→ **Task to complete**: Reproduce the data below word for word, setting aside any picture it holds.
*** Data shown ***
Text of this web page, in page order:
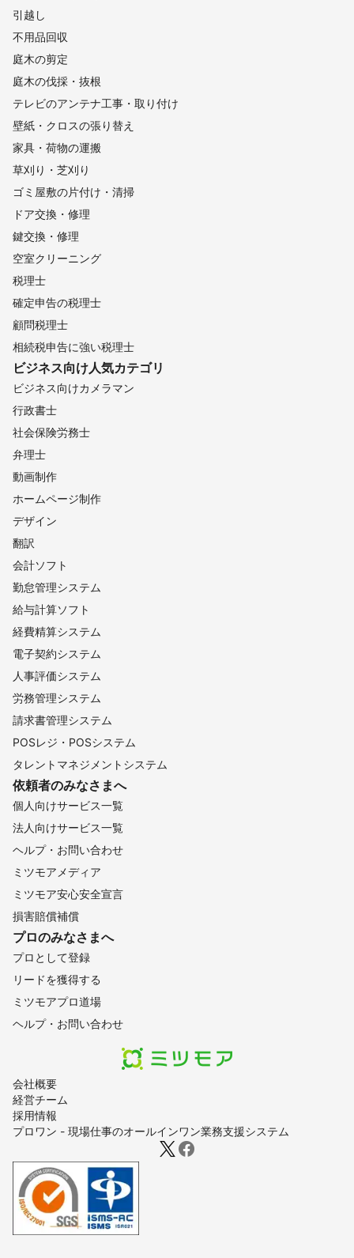
会社概要
経営チーム
採用情報
プロワン - 現場仕事のオールインワン業務支援システム
引越し
不用品回収
庭木の剪定
庭木の伐採・抜根
テレビのアンテナ工事・取り付け
壁紙・クロスの張り替え
家具・荷物の運搬
草刈り・芝刈り
ゴミ屋敷の片付け・清掃
ドア交換・修理
鍵交換・修理
空室クリーニング
税理士
確定申告の税理士
顧問税理士
相続税申告に強い税理士
ビジネス向け人気カテゴリ
ビジネス向けカメラマン
行政書士
社会保険労務士
弁理士
動画制作
ホームページ制作
デザイン
翻訳
会計ソフト
勤怠管理システム
給与計算ソフト
経費精算システム
電子契約システム
人事評価システム
労務管理システム
請求書管理システム
POSレジ・POSシステム
タレントマネジメントシステム
依頼者のみなさまへ
個人向けサービス一覧
法人向けサービス一覧
ヘルプ・お問い合わせ
ミツモアメディア
ミツモア安心安全宣言
損害賠償補償
プロのみなさまへ
プロとして登録
リードを獲得する
ミツモアプロ道場
ヘルプ・お問い合わせ
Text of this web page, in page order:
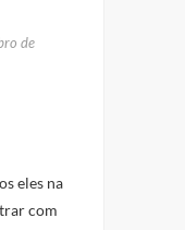
de
eles na
com
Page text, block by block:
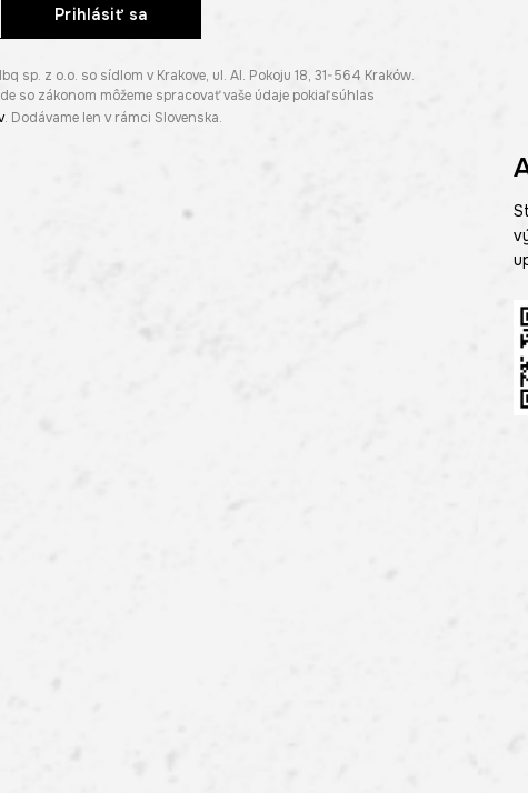
Prihlásiť sa
z o.o. so sídlom v Krakove, ul. Al. Pokoju 18, 31-564 Kraków.
so zákonom môžeme spracovať vaše údaje pokiaľ súhlas
. Dodávame len v rámci Slovenska.
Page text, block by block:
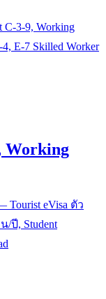
C-3-9, Working
E-7 Skilled Worker
Working
eVisa ตัว
/ปี, Student
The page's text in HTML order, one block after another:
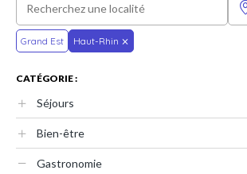
Grand Est Haut-Rhin
CATÉGORIE :
Séjours
Bien-être
Gastronomie
*** End of Data shown ***
→ **Response to this task**:
Text of this web page, in page order:
会社概要
経営チーム
採用情報
プロワン - 現場仕事のオールインワン業務支援システム
引越し
不用品回収
庭木の剪定
庭木の伐採・抜根
テレビのアンテナ工事・取り付け
壁紙・クロスの張り替え
家具・荷物の運搬
草刈り・芝刈り
ゴミ屋敷の片付け・清掃
ドア交換・修理
鍵交換・修理
空室クリーニング
税理士
確定申告の税理士
顧問税理士
相続税申告に強い税理士
ビジネス向け人気カテゴリ
ビジネス向けカメラマン
行政書士
社会保険労務士
弁理士
動画制作
ホームページ制作
デザイン
翻訳
会計ソフト
勤怠管理システム
給与計算ソフト
経費精算システム
電子契約システム
人事評価システム
労務管理システム
請求書管理システム
POSレジ・POSシステム
タレントマネジメントシステム
依頼者のみなさまへ
個人向けサービス一覧
法人向けサービス一覧
ヘルプ・お問い合わせ
ミツモアメディア
ミツモア安心安全宣言
損害賠償補償
プロのみなさまへ
プロとして登録
リードを獲得する
ミツモアプロ道場
ヘルプ・お問い合わせ
Text of this web page, in page order:
de
eles na
com
Page text, block by block:
Prihlásiť sa
z o.o. so sídlom v Krakove, ul. Al. Pokoju 18, 31-564 Kraków.
so zákonom môžeme spracovať vaše údaje pokiaľ súhlas
. Dodávame len v rámci Slovenska.
Page text, block by block:
C-3-9, Working
E-7 Skilled Worker
Working
eVisa ตัว
/ปี, Student
The page's text in HTML order, one block after another:
Grand Est Haut-Rhin
CATÉGORIE :
Séjours
Bien-être
Gastronomie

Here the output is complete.